RECORDS SHOWN:
**********
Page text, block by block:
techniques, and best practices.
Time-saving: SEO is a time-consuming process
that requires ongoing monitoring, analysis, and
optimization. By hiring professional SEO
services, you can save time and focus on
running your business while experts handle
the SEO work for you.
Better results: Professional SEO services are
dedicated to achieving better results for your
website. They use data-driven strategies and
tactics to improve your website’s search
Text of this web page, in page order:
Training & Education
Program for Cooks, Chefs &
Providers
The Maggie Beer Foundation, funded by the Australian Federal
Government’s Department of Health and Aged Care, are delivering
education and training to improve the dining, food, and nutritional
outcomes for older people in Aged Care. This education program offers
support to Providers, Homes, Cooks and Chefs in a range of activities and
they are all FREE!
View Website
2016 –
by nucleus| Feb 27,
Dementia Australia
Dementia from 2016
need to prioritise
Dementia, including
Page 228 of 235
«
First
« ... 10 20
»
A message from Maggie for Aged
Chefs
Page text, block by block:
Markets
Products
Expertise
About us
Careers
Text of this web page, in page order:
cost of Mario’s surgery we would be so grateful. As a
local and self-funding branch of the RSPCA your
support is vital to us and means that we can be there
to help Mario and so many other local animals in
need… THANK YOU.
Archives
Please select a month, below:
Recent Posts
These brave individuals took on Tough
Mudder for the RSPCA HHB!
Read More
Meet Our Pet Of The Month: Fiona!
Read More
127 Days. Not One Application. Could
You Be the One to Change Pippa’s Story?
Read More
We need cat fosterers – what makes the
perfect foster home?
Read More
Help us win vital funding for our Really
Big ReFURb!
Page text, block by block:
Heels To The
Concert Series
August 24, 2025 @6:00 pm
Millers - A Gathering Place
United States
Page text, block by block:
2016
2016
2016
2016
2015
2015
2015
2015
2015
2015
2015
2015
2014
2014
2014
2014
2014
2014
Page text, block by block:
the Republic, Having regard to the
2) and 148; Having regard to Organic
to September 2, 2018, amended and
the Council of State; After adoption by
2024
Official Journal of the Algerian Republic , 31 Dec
**********
TASK INSTRUCTIONS: Starting with the line above that holds "the SEO work for you." and stopping with the line that holds "education and training", reproduce each line exactly, omitting all other lines.

RESPONSE AREA:
the SEO work for you.
Better results: Professional SEO services are
dedicated to achieving better results for your
website. They use data-driven strategies and
tactics to improve your website’s search
Text of this web page, in page order:
Training & Education
Program for Cooks, Chefs &
Providers
The Maggie Beer Foundation, funded by the Australian Federal
Government’s Department of Health and Aged Care, are delivering
education and training to improve the dining, food, and nutritional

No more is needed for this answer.